● **Task prompt**: For each line below that holds "Matches", return the line as it stands.

● **Source data**:
━━━━━━━━

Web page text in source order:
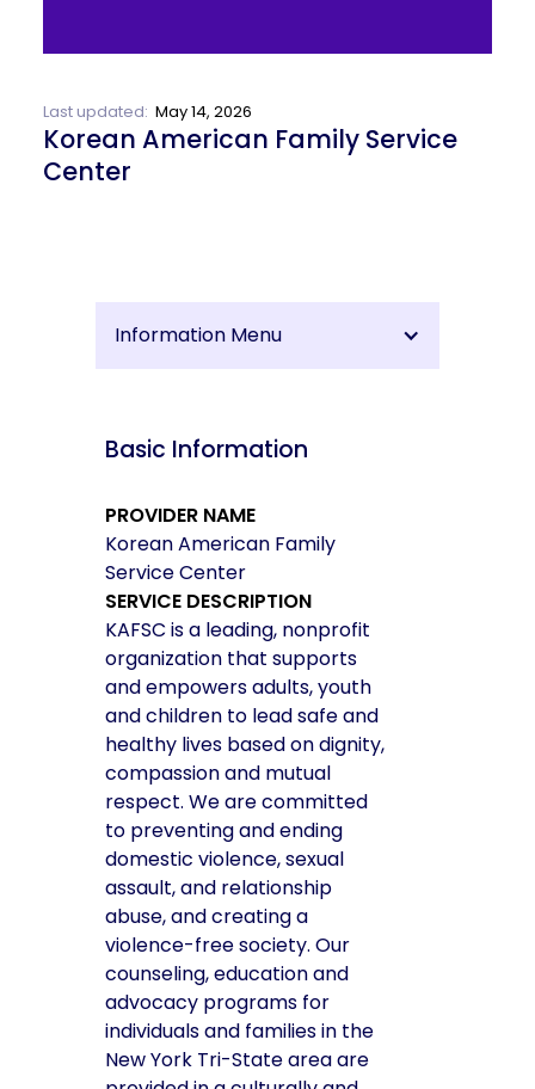
Last updated: May 14, 2026
Korean American Family Service
Center
Information Menu
Basic Information
PROVIDER NAME
Korean American Family
Service Center
SERVICE DESCRIPTION
KAFSC is a leading, nonprofit
organization that supports
and empowers adults, youth
and children to lead safe and
healthy lives based on dignity,
compassion and mutual
respect. We are committed
to preventing and ending
domestic violence, sexual
assault, and relationship
abuse, and creating a
violence-free society. Our
counseling, education and
advocacy programs for
individuals and families in the
New York Tri-State area are
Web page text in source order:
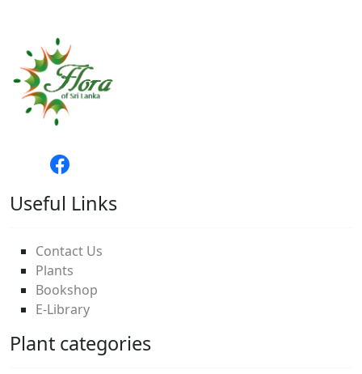
Useful Links
Contact Us
Plants
Bookshop
E-Library
Plant categories
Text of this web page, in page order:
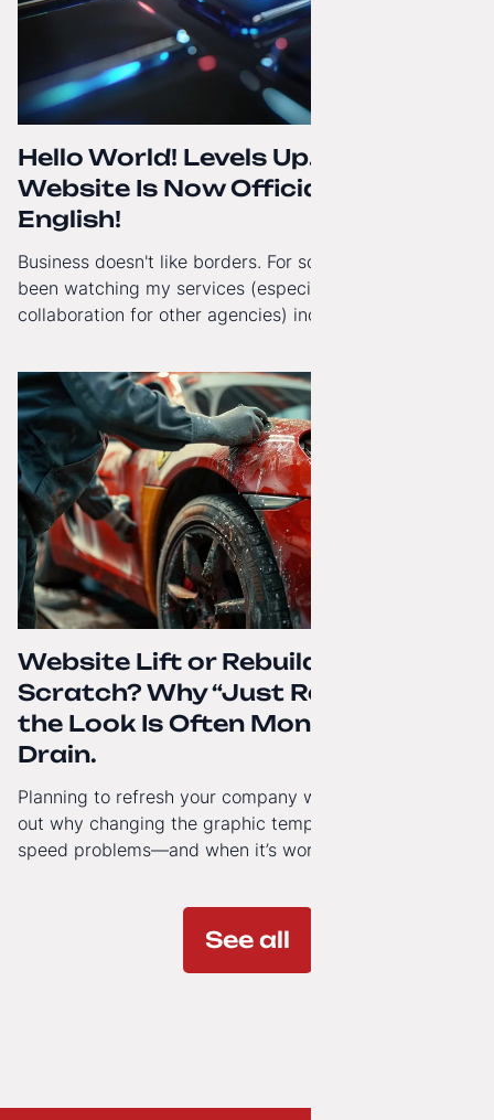
Hello World! Levels Up. The
Website Is Now Officially in
English!
Business doesn't like borders. For some time now, I've
been watching my services (especially White-Label
collaboration for other agencies) increasingly reach
gained a full English language version!
Website Lift or Rebuild from
Scratch? Why “Just Refreshing”
the Look Is Often Money Down the
Drain.
Planning to refresh your company website’s look? Find
out why changing the graphic template doesn’t solve
speed problems—and when it’s worth investing in a
See all
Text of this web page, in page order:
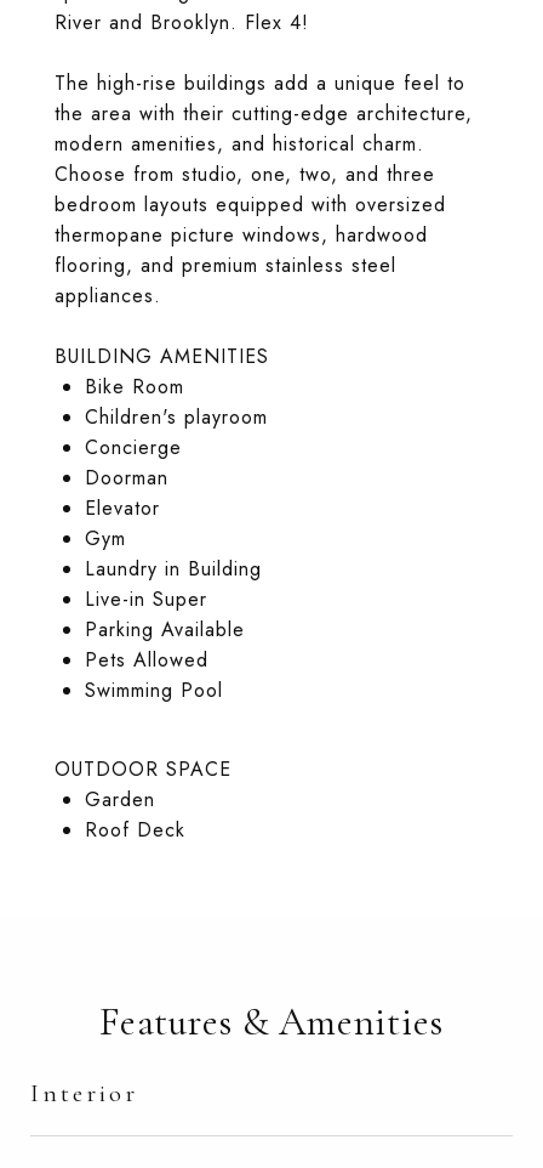
River and Brooklyn. Flex 4!
The high-rise buildings add a unique feel to
the area with their cutting-edge architecture,
modern amenities, and historical charm.
Choose from studio, one, two, and three
bedroom layouts equipped with oversized
thermopane picture windows, hardwood
flooring, and premium stainless steel
appliances.
BUILDING AMENITIES
Bike Room
Children's playroom
Concierge
Doorman
Elevator
Gym
Laundry in Building
Live-in Super
Parking Available
Pets Allowed
Swimming Pool
OUTDOOR SPACE
Garden
Roof Deck
Features & Amenities
Interior
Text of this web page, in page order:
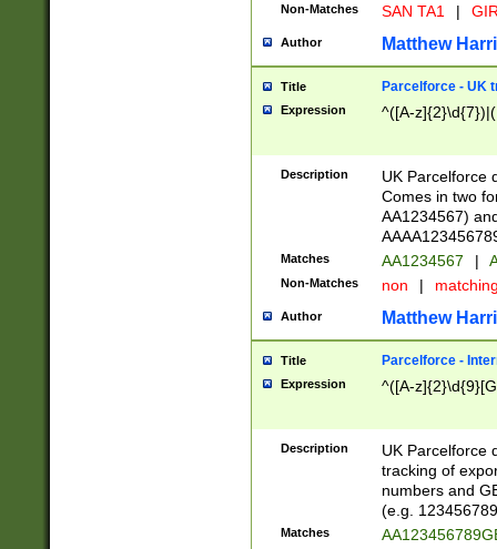
Non-Matches SAN TA1 |
Author Matthew
Title Parcelforce - UK
Expression ^([A-
Description
UK Parcelforce
Comes in two
AA1234567)
Matches AA1234567 |
Non-Matches non |
Author Matthew
Title Parcelforce -
Expression ^([A-
Description
UK Parcelforce
tracking of
numbers and
(e.g.
Matches

━━━━━━━━

● **Problem solution**:
Non-Matches SAN TA1 |
Matches AA1234567 |
Non-Matches non |
Matches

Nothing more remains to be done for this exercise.